Your style is really unique compared to other folks I’ve read stuff from. I appreciate you for posting when you have the opportunity, Guess I’ll just bookmark this blog.
I blog frequently and I genuinely appreciate your content. This great article has really peaked my interest. I will take a note of your website and keep checking for new details about once a week. I opted in for your Feed too.
This excellent website certainly has all the information I wanted about this subject and didn’t know who to ask.
Greetings! Very helpful advice in this particular post! It is the little changes that will make the most important changes. Many thanks for sharing!
Hi there! This article could not be written any better! Going through this article reminds me of my previous roommate! He continually kept preaching about this. I most certainly will send this article to him. Fairly certain he’s going to have a very good read. Thanks for sharing!
Everything is very open with a precise explanation of the issues. It was definitely informative. Your site is extremely helpful. Thanks for sharing!
Achieving your fitness goals doesn’t need a certified personal trainer or an expensive gym membership, especially when you have the budget and the space to consider practically every workout machine on the market.
Greetings! Very helpful advice in this particular post! It is the little changes that produce the biggest changes. Thanks a lot for sharing!
The next time I read a blog, I hope that it won’t disappoint me as much as this particular one. After all, Yes, it was my choice to read through, however I genuinely believed you would have something helpful to talk about. All I hear is a bunch of complaining about something you could possibly fix if you weren’t too busy seeking attention.
Hi, I do believe this is an excellent blog. I stumbledupon it 😉 I will return once again since I book marked it. Money and freedom is the best way to change, may you be rich and continue to help other people.
Very good article. I definitely appreciate this site. Keep it up!
You are so awesome! I don’t believe I’ve truly read a single thing like that before. So nice to find somebody with a few unique thoughts on this subject. Really.. thanks for starting this up. This web site is one thing that’s needed on the web, someone with some originality!

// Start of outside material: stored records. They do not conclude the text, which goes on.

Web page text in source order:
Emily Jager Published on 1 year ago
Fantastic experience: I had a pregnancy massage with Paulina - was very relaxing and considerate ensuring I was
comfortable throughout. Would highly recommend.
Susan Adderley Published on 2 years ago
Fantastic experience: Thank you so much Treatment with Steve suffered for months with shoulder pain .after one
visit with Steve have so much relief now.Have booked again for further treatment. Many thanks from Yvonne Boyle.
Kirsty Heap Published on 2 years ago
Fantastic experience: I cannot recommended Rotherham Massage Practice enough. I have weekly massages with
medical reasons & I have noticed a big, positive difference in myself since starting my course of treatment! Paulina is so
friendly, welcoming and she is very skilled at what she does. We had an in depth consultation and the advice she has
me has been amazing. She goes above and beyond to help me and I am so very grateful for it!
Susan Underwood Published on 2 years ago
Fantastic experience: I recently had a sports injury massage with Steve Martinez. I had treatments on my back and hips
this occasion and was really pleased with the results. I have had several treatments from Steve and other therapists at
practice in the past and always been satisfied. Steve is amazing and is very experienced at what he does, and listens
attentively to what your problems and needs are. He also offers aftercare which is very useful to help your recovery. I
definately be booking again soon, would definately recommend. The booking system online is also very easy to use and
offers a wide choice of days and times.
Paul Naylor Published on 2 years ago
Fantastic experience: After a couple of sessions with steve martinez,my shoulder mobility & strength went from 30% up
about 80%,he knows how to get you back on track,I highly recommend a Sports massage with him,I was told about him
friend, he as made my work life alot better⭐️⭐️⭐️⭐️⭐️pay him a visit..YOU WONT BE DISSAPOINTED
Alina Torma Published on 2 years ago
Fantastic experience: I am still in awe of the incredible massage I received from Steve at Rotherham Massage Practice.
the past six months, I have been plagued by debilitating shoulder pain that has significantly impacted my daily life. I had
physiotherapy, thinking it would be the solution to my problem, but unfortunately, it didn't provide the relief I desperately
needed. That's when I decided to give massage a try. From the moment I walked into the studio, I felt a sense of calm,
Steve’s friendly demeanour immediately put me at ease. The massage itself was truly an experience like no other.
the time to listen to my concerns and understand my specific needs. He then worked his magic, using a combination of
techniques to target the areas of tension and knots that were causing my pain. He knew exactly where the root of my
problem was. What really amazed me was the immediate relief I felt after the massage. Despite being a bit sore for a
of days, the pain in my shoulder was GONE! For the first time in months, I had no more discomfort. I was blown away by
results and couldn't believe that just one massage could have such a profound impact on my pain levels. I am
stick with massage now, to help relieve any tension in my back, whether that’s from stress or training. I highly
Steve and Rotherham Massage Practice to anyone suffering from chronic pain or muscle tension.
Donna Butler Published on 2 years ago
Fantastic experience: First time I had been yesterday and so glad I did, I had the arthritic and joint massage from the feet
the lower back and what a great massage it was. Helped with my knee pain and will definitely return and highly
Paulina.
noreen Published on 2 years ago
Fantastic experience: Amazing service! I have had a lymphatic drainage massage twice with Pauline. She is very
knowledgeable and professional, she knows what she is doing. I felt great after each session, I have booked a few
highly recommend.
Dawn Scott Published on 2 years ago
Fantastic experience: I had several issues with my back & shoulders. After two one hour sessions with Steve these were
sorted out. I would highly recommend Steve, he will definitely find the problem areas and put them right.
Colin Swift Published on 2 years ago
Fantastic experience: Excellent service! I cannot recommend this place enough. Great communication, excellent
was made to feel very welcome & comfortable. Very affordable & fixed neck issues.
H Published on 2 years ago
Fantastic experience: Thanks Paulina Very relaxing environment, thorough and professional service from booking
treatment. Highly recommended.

I’m very pleased to discover this site. I want to to thank you for your time just for this wonderful read!! I definitely appreciated every bit of it and i also have you book marked to see new things in your web site.
You need to be a part of a contest for one of the most useful sites on the internet. I’m going to recommend this web site!
I seriously love your blog.. Great colors & theme. Did you make this web site yourself? Please reply back as I’m hoping to create my own blog and would love to know where you got this from or what the theme is called. Appreciate it!
Hello! I just want to give you a huge thumbs up for the great information you’ve got here on this post. I’ll be returning to your website for more soon.
Excellent write-up. I absolutely love this website. Continue the good work!
Excellent blog you have got here.. It’s hard to find good quality writing like yours nowadays. I truly appreciate individuals like you! Take care!!
Saved as a favorite, I love your site!
Oh my goodness! Impressive article dude! Thank you so much, However I am experiencing problems with your RSS. I don’t understand why I am unable to subscribe to it. Is there anyone else having identical RSS issues? Anyone that knows the answer will you kindly respond? Thanx!!
This blog was… how do I say it? Relevant!! Finally I have found something that helped me. Thanks a lot!
This is a topic that is close to my heart… Thank you! Exactly where are your contact details though?
Howdy, There’s no doubt that your website may be having browser compatibility issues. When I take a look at your blog in Safari, it looks fine however when opening in Internet Explorer, it’s got some overlapping issues. I merely wanted to provide you with a quick heads up! Other than that, great website!